Amplifying Exploration in Monte-Carlo Tree Search by Focusing on the Unknown
Cedric Derstroff, Jannis Brugger, Jannis Blüml, Mira Mezini, Stefan Kramer, Kristian Kersting
TL;DR
This work tackles the inefficiency of Monte-Carlo Tree Search (MCTS) in large trees where the algorithm revisits already explored regions. It introduces AmEx-MCTS, a decoupled formulation that separates value updates, visit counts, and the chosen path, and utilizes not-completely-explored-subtrees (nces) along with action selectors $a_{max}$ and $a_{select}$ to ignore fully explored regions while preserving MCTS principles; a variant AmÆx-MCTS further replaces the mean with a max in the UCT update. Theoretical analysis shows convergence to exhaustive search in the limit and preservation of UCT guarantees, while empirical results on three deterministic single-player domains (Chain, ChainLoop, and deterministic FrozenLake) demonstrate substantially broader search coverage and superior performance over classical MCTS and MCTS-T. These findings indicate significant efficiency gains for large-scale planning and single-player decision problems, suggesting practical impact for real-time and complex problem solving.
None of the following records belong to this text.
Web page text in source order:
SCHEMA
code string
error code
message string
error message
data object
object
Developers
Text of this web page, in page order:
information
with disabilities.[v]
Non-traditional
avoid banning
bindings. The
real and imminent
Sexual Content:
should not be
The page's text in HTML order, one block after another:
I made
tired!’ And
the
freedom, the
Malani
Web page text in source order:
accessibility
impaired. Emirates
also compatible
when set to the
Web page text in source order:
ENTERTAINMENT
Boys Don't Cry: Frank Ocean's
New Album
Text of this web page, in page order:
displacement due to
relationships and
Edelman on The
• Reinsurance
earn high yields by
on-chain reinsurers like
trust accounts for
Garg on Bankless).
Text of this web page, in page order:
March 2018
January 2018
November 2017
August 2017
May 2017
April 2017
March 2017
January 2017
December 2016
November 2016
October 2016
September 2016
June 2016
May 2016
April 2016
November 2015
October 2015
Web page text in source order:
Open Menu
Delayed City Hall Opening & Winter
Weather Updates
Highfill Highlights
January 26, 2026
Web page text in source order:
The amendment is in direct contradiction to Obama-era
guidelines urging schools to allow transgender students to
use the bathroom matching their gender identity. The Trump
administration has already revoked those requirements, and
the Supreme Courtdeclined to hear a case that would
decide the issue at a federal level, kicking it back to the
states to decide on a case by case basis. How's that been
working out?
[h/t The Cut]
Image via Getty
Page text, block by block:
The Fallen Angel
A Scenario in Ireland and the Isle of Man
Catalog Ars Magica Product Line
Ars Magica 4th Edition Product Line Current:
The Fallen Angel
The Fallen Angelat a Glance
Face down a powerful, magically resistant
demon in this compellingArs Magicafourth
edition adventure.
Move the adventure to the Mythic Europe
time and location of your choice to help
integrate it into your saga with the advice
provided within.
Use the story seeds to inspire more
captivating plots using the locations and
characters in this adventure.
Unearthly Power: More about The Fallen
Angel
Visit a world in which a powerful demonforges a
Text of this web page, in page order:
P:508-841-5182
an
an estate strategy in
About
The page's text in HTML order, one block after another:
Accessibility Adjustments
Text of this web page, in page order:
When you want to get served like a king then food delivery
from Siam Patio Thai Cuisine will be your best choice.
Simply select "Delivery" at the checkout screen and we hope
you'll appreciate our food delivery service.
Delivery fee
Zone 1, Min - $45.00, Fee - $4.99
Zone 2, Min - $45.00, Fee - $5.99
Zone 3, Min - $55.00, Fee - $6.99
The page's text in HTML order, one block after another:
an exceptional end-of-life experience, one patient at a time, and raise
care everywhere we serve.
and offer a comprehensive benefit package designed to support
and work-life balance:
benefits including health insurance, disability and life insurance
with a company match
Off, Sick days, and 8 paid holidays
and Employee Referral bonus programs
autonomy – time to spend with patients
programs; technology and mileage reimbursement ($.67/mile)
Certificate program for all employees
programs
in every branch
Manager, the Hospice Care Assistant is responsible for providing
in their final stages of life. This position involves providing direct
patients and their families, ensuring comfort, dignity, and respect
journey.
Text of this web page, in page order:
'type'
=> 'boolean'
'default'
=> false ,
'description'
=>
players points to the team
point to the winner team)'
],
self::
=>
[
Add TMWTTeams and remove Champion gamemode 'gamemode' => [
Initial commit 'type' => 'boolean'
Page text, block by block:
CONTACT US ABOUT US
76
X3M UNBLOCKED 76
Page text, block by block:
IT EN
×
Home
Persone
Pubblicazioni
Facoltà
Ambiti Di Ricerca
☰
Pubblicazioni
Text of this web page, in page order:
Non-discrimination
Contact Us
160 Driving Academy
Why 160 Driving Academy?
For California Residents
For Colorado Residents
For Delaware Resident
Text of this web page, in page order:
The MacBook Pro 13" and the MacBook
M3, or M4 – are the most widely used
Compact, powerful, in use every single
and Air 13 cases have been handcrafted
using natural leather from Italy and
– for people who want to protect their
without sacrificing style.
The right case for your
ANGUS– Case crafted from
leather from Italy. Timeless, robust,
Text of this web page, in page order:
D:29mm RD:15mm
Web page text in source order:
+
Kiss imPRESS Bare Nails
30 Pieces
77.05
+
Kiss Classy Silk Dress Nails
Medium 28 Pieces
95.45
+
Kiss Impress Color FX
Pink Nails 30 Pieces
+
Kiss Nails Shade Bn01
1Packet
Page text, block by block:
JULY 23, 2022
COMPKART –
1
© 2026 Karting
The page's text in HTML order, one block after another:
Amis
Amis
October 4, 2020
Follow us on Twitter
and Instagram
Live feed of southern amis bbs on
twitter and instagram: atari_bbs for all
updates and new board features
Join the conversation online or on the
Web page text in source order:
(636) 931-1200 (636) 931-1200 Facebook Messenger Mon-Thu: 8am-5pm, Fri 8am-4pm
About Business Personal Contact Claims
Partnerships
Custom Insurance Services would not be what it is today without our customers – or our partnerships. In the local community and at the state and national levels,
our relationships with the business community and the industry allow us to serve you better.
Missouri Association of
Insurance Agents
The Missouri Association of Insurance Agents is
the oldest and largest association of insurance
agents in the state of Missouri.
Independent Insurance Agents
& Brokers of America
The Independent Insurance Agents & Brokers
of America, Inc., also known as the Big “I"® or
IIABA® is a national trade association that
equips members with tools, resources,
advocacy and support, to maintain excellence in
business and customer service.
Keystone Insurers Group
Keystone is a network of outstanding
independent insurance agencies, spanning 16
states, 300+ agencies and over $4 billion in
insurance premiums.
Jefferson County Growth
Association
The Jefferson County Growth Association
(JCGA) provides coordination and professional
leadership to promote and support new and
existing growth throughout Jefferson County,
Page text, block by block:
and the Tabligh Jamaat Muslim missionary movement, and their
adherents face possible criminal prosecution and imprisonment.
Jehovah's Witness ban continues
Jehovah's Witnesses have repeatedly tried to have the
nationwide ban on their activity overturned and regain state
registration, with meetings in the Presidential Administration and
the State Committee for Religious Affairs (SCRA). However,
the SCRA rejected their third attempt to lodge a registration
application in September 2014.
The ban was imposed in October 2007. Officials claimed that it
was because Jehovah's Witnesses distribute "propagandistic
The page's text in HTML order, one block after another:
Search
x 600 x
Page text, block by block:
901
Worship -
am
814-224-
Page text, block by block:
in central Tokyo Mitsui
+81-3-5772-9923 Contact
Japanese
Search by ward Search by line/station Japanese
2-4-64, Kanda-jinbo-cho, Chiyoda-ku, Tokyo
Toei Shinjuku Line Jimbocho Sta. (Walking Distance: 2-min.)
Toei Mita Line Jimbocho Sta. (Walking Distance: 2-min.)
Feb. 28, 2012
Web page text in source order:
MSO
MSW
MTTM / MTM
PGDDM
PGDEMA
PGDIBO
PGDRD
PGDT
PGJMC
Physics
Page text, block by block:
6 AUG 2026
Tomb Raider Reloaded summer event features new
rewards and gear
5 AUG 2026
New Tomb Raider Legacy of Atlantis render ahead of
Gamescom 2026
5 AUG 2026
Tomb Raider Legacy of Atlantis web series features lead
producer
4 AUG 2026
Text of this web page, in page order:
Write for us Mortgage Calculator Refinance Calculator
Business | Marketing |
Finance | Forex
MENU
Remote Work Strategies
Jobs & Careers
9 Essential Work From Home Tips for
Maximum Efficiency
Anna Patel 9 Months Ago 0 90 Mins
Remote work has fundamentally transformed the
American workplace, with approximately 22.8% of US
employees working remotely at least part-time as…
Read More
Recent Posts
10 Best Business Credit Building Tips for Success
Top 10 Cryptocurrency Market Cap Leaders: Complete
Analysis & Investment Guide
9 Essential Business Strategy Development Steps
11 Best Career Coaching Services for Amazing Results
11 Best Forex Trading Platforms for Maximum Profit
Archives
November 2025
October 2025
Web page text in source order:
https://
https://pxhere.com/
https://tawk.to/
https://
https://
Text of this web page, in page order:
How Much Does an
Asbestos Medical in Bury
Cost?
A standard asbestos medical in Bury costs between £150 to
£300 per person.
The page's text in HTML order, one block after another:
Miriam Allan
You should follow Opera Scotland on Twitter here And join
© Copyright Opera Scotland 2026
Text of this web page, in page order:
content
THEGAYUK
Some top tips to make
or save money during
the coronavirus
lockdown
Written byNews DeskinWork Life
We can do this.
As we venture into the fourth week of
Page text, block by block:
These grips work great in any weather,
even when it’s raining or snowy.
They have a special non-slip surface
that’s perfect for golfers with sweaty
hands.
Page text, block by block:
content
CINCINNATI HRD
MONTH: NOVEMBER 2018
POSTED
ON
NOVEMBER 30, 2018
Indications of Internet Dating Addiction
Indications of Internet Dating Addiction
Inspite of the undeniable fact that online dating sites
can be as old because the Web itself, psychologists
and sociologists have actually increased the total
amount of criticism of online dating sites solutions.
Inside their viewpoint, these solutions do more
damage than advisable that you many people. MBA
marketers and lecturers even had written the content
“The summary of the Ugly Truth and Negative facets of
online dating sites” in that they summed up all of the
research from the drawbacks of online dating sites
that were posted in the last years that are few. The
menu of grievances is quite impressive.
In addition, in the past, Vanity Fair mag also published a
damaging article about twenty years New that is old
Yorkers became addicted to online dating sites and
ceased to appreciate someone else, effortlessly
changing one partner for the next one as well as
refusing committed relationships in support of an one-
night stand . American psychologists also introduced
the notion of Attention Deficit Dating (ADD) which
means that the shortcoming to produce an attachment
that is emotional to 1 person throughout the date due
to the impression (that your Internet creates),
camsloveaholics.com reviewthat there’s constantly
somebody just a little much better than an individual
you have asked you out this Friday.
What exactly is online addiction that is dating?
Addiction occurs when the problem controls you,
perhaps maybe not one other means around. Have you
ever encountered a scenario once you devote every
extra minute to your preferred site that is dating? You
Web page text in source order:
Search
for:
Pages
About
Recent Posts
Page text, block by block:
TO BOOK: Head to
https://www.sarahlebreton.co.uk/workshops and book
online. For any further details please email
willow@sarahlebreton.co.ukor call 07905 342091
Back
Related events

The work also lays a foundation for future integration with neural components and end-to-end planning approaches in domains such as game endgames, chemistry, and materials design.
Abstract
Monte-Carlo tree search (MCTS) is an effective anytime algorithm with a vast amount of applications. It strategically allocates computational resources to focus on promising segments of the search tree, making it a very attractive search algorithm in large search spaces. However, it often expends its limited resources on reevaluating previously explored regions when they remain the most promising path. Our proposed methodology, denoted as AmEx-MCTS, solves this problem by introducing a novel MCTS formulation. Central to AmEx-MCTS is the decoupling of value updates, visit count updates, and the selected path during the tree search, thereby enabling the exclusion of already explored subtrees or leaves. This segregation preserves the utility of visit counts for both exploration-exploitation balancing and quality metrics within MCTS. The resultant augmentation facilitates in a considerably broader search using identical computational resources, preserving the essential characteristics of MCTS. The expanded coverage not only yields more precise estimations but also proves instrumental in larger and more complex problems. Our empirical evaluation demonstrates the superior performance of AmEx-MCTS, surpassing classical MCTS and related approaches by a substantial margin.